RTGMFF: Enhanced fMRI-based Brain Disorder Diagnosis via ROI-driven Text Generation and Multimodal Feature Fusion

Imagine your brain is a massive, bustling city with 116 distinct neighborhoods (the Regions of Interest, or ROIs). In a healthy city, traffic flows smoothly, and the neighborhoods talk to each other in a coordinated rhythm. In a city with a disorder like ADHD or Autism, the traffic lights might be broken, some neighborhoods are screaming while others are silent, and the connections between them are chaotic.

For a long time, doctors and AI have tried to diagnose these "brain cities" by looking at the raw traffic data (fMRI scans). But this data is messy, noisy, and hard to read. It's like trying to understand a city's problems by staring at a million raw numbers on a spreadsheet without any context.

The paper you shared introduces RTGMFF, a new "Brain Detective" system that solves this problem in three clever ways. Think of it as a team of three specialists working together:

1. The Translator: Turning Data into a Story (ROI-driven Text Generation)

The Problem: Computers are great at math but bad at "feeling" the story behind the numbers. Most AI models just look at the raw brain scan numbers and try to guess the disease. They miss the context. Also, doctors love reading reports, not spreadsheets.

The Solution: The first part of RTGMFF is a Translator.

It looks at the activity in each of the 116 brain neighborhoods.
Instead of just keeping the numbers, it converts them into simple, readable English sentences.
Analogy: Imagine a translator who looks at a chaotic traffic report and writes a clear sentence: "The downtown district (Frontal Lobe) is in a panic (high activity), while the library (Temporal Lobe) is asleep (low activity)."
It also adds the patient's age and gender to the story, because a 10-year-old's brain behaves differently than a 40-year-old's.
Why it helps: By turning complex data into a "story," the AI can understand the meaning of the brain activity, not just the math.

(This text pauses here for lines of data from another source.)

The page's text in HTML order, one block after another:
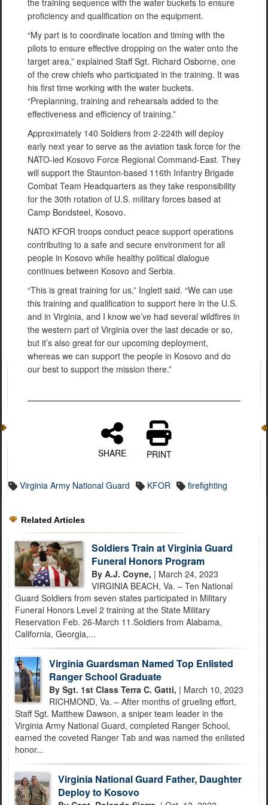
the training sequence with the water buckets to ensure
proficiency and qualification on the equipment.
“My part is to coordinate location and timing with the
pilots to ensure effective dropping on the water onto the
target area,” explained Staff Sgt. Richard Osborne, one
of the crew chiefs who participated in the training. It was
his first time working with the water buckets.
“Preplanning, training and rehearsals added to the
effectiveness and efficiency of training.”
Approximately 140 Soldiers from 2-224th will deploy
early next year to serve as the aviation task force for the
NATO-led Kosovo Force Regional Command-East. They
will support the Staunton-based 116th Infantry Brigade
Combat Team Headquarters as they take responsibility
for the 30th rotation of U.S. military forces based at
Camp Bondsteel, Kosovo.
NATO KFOR troops conduct peace support operations
contributing to a safe and secure environment for all
people in Kosovo while healthy political dialogue
continues between Kosovo and Serbia.
“This is great training for us,” Inglett said. “We can use
this training and qualification to support here in the U.S.
and in Virginia, and I know we’ve had several wildfires in
the western part of Virginia over the last decade or so,
but it’s also great for our upcoming deployment,
whereas we can support the people in Kosovo and do
our best to support the mission there.”
SHARE PRINT
Virginia Army National Guard KFOR firefighting
Related Articles
Soldiers Train at Virginia Guard
Funeral Honors Program
By A.J. Coyne, | March 24, 2023
VIRGINIA BEACH, Va. – Ten National
Guard Soldiers from seven states participated in Military
Funeral Honors Level 2 training at the State Military
Reservation Feb. 26-March 11.Soldiers from Alabama,
California, Georgia,...
Virginia Guardsman Named Top Enlisted
Ranger School Graduate
By Sgt. 1st Class Terra C. Gatti, | March 10, 2023
RICHMOND, Va. – After months of grueling effort,
Staff Sgt. Matthew Dawson, a sniper team leader in the
Virginia Army National Guard, completed Ranger School,
earned the coveted Ranger Tab and was named the enlisted
honor...
Virginia National Guard Father, Daughter
Deploy to Kosovo
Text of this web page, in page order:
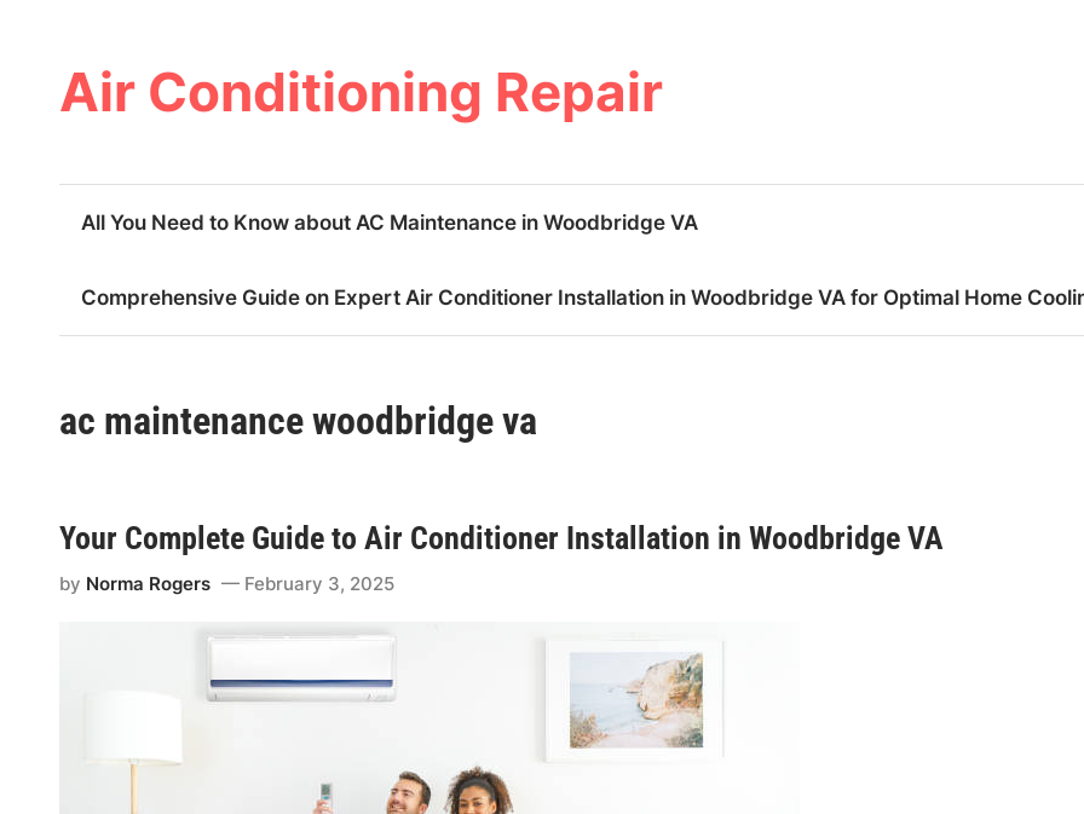
Air Conditioning Repair
All You Need to Know about AC Maintenance in Woodbridge VA
Comprehensive Guide on Expert Air Conditioner Installation in Woodbridge VA for Optimal Home
ac maintenance woodbridge va
Your Complete Guide to Air Conditioner Installation in Woodbridge VA
by Norma Rogers February 3, 2025

2. The Super-Scout: Seeing the City in 4D (Hybrid Frequency-Spatial Encoder)

The Problem: Previous AI models were like cameras that only took photos. They saw where things were happening (spatial) but missed how the activity was vibrating or changing over time (frequency). It's like trying to understand a song by looking at a photo of the sheet music; you miss the rhythm and the melody.

The Solution: The second part is a Super-Scout with special glasses.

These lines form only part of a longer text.